刺客风波如同一块巨石投入深潭,在锦绣朝堂激起千层浪。皇帝夏静炎为振南王妃凤戏阳夜闯王府、雷霆镇杀“刺客”之事,迅速传遍朝野。
维护之意,昭然若揭。
翌日朝会,气氛诡异。龙椅上的夏静炎面带倦色,眼神却锐利如鹰,扫视着下方噤若寒蝉的臣子。
太后称病未至,但她的影响力无处不在。
果然,御史大夫率先出列,手持玉笏,言辞恳切却字字诛心:“陛下!振南王妃乃亲王正妃,陛下深夜亲至王府,虽为护佑,然瓜田李下,恐惹非议,有损天家颜面与陛下清誉啊!”
“臣附议!”另一位老臣颤巍巍跪下,“陛下当以国事为重,切莫因一妇人而……”
“妇人?”夏静炎打断他,声音不高,却带着冰冷的压力,“哪位爱卿告诉朕,昨夜若朕去晚一步,那‘妇人’血溅五步,我锦绣国该如何向夙砂交代?还是说,诸位觉得,我锦绣亲王王妃的性命,可以任人轻贱?”
他直接将问题拔高到了邦交与国体层面。
那老臣顿时语塞,冷汗涔涔。
“陛下,”又一人出列,是太后的族亲,“王妃安危固然重要,然陛下万金之躯,岂可轻易涉险?王府护卫不力,振南王难辞其咎!臣以为,当严惩王府护卫统领,并责令振南王深刻反省!”
矛头再次指向了被软禁的夏静石。
夏静炎慵懒地靠向龙椅背,指尖轻轻敲击着扶手,目光却瞥向殿外。他早已得到通传,她知道今日朝会议论焦点是她,她竟敢来?
“宣,振南王妃觐见。”他忽然开口,打断了那人的话。
满殿皆惊。后宫不得干政,王妃更无上朝之理!
然而,在夏静炎不容置疑的目光下,无人敢出声反对。
殿门开启,一道绛红色的身影逆着晨光,缓步而入。凤戏阳依旧穿着昨日的宫装,发髻一丝不苟,妆容精致妩媚,仿佛昨夜未曾经历任何风波。她步履从容,穿过两旁或惊愕、或鄙夷、或探究的目光,径直走到御阶之下,屈膝行礼。
“臣妇凤戏阳,参见陛下。”
声音清越,不见丝毫怯懦。
“平身。”夏静炎看着她,眼底闪过一丝得意,“公主来得正好。诸位爱卿正在议论昨夜之事,担忧朕之清誉,亦质疑王府护卫之能。公主是当事人,不妨说说。”
他将一个烫手山芋,轻飘飘地抛给了她。
所有目光都聚焦在她身上,等着看她如何惊慌失措,如何为自己辩解。
凤戏阳缓缓起身,目光平静地扫过方才发言最激烈的几位大臣,那眼神冰冷如刀,竟让那几人下意识地避开了视线。
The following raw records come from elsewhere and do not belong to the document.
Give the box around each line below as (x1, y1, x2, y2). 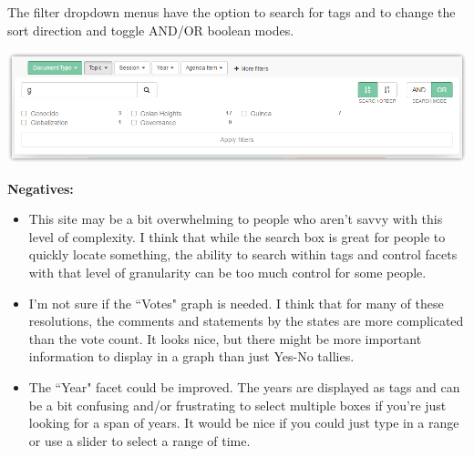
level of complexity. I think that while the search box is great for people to (28, 227, 446, 246)
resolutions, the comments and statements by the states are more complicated (28, 311, 464, 330)
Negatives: (7, 178, 74, 198)
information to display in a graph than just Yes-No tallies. (28, 347, 355, 366)
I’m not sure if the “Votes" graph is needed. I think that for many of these (28, 293, 444, 312)
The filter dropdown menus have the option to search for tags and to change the (7, 3, 456, 21)
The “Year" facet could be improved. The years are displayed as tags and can (28, 377, 460, 396)
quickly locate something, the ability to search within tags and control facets (28, 245, 458, 264)
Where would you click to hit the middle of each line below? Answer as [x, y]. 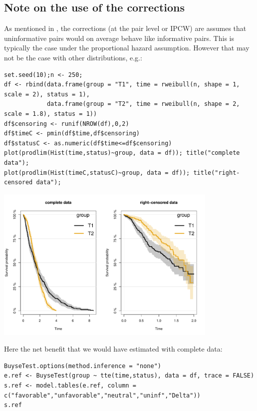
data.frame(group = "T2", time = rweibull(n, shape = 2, [143, 104]
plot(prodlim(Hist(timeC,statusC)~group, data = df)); [97, 173]
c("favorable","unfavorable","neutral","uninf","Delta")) [102, 395]
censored [18, 183]
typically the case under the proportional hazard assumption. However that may [127, 48]
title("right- [217, 173]
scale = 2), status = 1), [47, 94]
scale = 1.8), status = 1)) [51, 114]
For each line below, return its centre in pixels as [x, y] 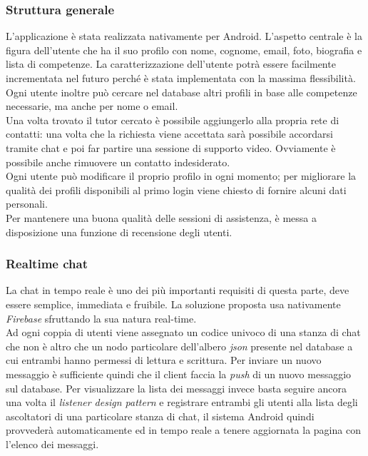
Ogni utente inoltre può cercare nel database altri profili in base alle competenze [182, 92]
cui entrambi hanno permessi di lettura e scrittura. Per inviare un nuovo [164, 360]
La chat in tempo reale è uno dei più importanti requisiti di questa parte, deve [178, 290]
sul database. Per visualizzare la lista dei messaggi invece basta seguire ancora [177, 388]
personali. [27, 204]
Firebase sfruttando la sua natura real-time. [101, 318]
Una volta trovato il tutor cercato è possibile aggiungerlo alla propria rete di [173, 120]
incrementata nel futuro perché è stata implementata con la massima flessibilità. [181, 78]
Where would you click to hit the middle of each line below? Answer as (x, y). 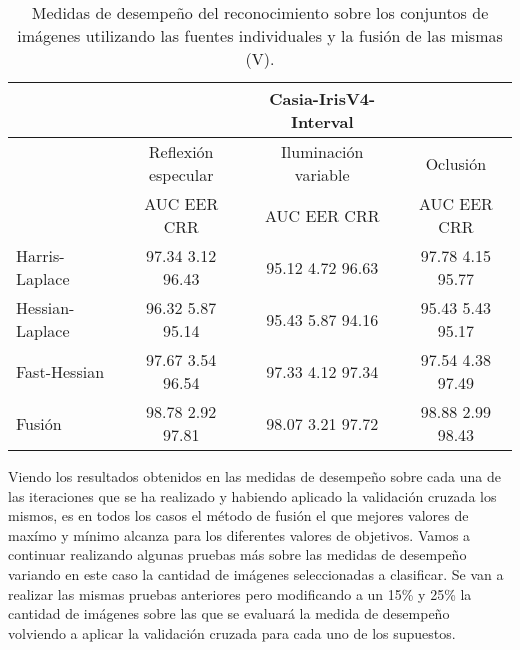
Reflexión (181, 151)
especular (181, 174)
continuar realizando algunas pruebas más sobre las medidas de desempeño (237, 554)
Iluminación (322, 151)
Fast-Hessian (60, 371)
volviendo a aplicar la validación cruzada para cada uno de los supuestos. (232, 632)
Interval (322, 121)
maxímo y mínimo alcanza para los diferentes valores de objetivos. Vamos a (239, 534)
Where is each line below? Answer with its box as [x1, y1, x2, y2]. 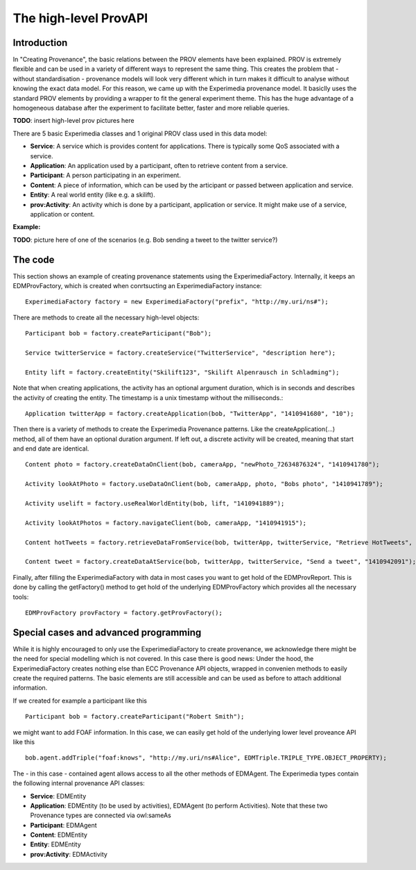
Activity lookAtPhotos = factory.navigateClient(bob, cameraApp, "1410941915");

“臣妾一介女流,不懂朝政。”她开口,语气平淡,“只知昨夜若非陛下及时赶到,臣妇已成一缕孤魂。臣妇的性命,于陛下而言,或如草芥,但于夙砂国,我是父皇唯一的女儿,是凤氏皇族血脉。”
她顿了顿,声音微扬,带着一丝不易察觉的凌厉:“若我在锦绣皇都,在亲王王府,不明不白死于‘刺客’之手,不知夙砂将士,是否会以为这是锦绣的‘待客之道’?不知夙砂百姓,是否会心寒?”
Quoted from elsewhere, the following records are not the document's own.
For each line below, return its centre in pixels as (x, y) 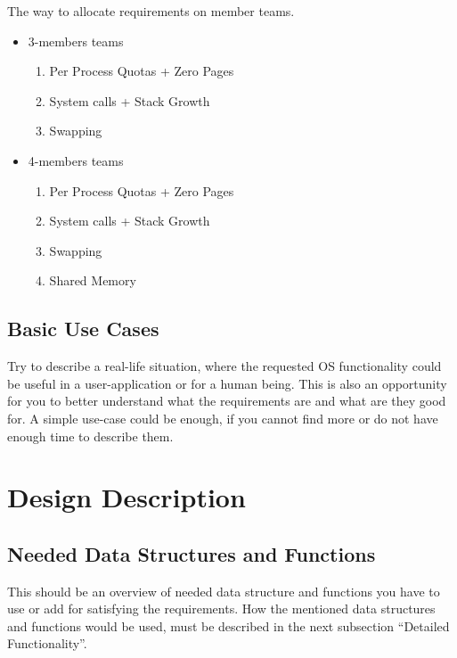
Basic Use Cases (83, 329)
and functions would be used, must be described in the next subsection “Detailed (228, 625)
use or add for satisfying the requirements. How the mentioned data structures (221, 609)
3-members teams (76, 41)
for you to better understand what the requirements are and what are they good (227, 401)
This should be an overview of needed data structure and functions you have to (224, 591)
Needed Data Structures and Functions (192, 553)
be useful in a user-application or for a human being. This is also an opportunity (227, 383)
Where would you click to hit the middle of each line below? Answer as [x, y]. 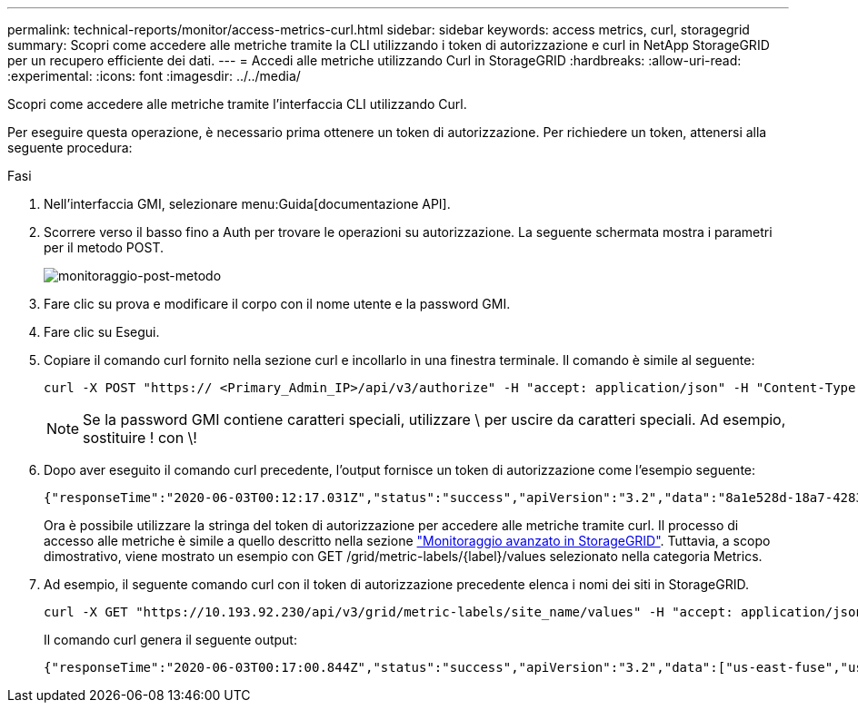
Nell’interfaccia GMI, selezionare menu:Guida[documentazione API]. [247, 204]
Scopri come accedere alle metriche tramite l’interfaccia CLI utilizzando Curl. [237, 104]
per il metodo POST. [104, 247]
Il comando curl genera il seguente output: [170, 640]
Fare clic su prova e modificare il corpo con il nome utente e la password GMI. [277, 304]
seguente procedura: [70, 148]
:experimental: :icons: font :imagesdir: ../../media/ [154, 76]
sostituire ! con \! [140, 438]
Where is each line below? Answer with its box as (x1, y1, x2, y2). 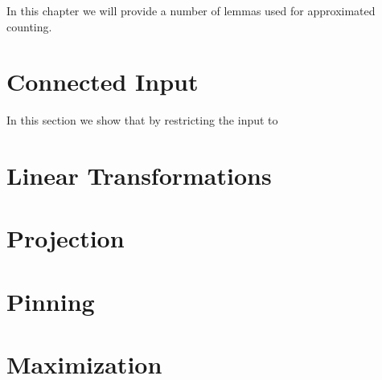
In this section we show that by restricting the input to (6, 112, 278, 129)
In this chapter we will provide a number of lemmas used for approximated (6, 2, 376, 18)
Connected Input (6, 65, 199, 98)
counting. (6, 18, 52, 35)
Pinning (6, 284, 95, 317)
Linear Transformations (6, 159, 272, 192)
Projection (6, 222, 125, 255)
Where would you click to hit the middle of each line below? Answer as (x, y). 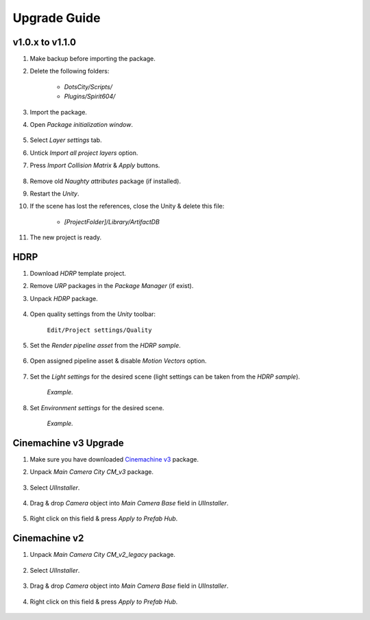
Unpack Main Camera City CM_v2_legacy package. (103, 555)
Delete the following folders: (70, 71)
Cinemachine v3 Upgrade (69, 443)
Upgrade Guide (57, 18)
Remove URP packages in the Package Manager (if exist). (112, 286)
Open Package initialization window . (82, 125)
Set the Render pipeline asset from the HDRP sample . (105, 345)
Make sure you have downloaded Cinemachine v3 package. (114, 459)
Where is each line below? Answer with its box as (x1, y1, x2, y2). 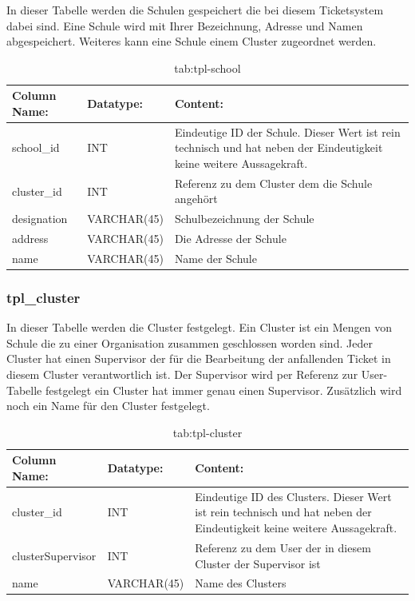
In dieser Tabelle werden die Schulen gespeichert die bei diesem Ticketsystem (6, 2, 384, 18)
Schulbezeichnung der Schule (174, 210, 314, 227)
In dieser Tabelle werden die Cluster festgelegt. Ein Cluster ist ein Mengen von (6, 319, 392, 336)
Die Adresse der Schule (174, 230, 287, 247)
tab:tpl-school (174, 59, 241, 76)
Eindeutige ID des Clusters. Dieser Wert (195, 488, 392, 504)
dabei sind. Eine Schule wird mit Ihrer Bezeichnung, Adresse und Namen (6, 17, 363, 34)
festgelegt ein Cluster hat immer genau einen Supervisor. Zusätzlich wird (45, 381, 402, 398)

她没有哭诉委屈,没有指责任何人,只是平静地陈述一个可能引发的后果——边境不稳,邦交破裂。
殿内一片死寂。这些文臣武将,可以内斗,可以党同伐异,但谁也不敢轻易承担挑起两国纷争的罪名。
夏静炎看着她,几乎要为她这番言辞喝彩。好一个以退为进,好一个釜底抽薪!
“至于王爷,”凤戏阳话锋一转,终于提到了夏静石,语气却淡漠得如同在说一个陌生人,“陛下已下旨令其思过,王府护卫亦由陛下派人接管。臣妇相信,陛下自有圣断,必不会让宵小之徒,危及社稷安稳。”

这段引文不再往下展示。